Comparing the three best models in respect to the accuracy on the test data.

In [87]:
[KNN_.best_estimator_.score(X_test, y_test),
 DT_.best_estimator_.score(X_test, y_test),
 RndF_.best_estimator_.score(X_test, y_test)]

[0.9178082191780822, 0.9315068493150684, 0.9452054794520548]

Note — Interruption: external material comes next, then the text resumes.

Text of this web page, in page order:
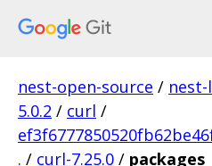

and comparing the ROC curves

In [88]:
y_probs = [model.predict_proba(X_test)[:, 1] for model in [KNN_, DT_, RndF_]]

In [89]:
fpr, tpr, thresholds = [roc_curve(y_test, y_prob) for y_prob in y_probs]
roc_auc = [roc_auc_score(y_test, y_prob) for y_prob in y_probs]

In [90]:
def roc_auc_df(model):
  y_prob = model.predict_proba(X_test)[:, 1]
  fpr, tpr, thresholds = roc_curve(y_test, y_prob)
  roc_auc = roc_auc_score(y_test, y_prob)
  roc_data = pd.DataFrame({
      'False Positive Rate': fpr,
      'True Positive Rate': tpr,
      'Model': str(model).split('(')[0] + 'AUC:' +str(round(roc_auc,4)),
  })
  return roc_data

df = pd.concat([roc_auc_df(model.best_estimator_) for model in [KNN_, DT_, RndF_]])

In [91]:
alt.Chart(df).mark_line(color='blue').encode(
    x=alt.X('False Positive Rate', title='False Positive Rate'),
    y=alt.Y('True Positive Rate', title='True Positive Rate'),
    color=alt.Color('Model')
).properties(
    width=400,
    height=400,
    title=f'ROC Curve'
).configure_legend(orient='right', labelLimit= 0, )

## Exporting the model
The Random Forest model has been demstrated to be the best of the three. Now I export it in pkl format to use for prediction  in an application.

In [92]:
rndf_model = RndF_.best_estimator_.fit(X,y)
joblib.dump(rndf_model, 'rndf_model.pkl')

['rndf_model.pkl']

## Conclusions  
The analysis in this notebook demonstrates the process of preparing and modeling a dataset on thyroid risk using various machine learning algorithms. The Random Forest model, which was determined to be the best performing model, was fine-tuned using GridSearchCV. The Random Forest model achieved a high AUC score, indicating strong predictive performance. The model was subsequently saved for future use in prediction applications.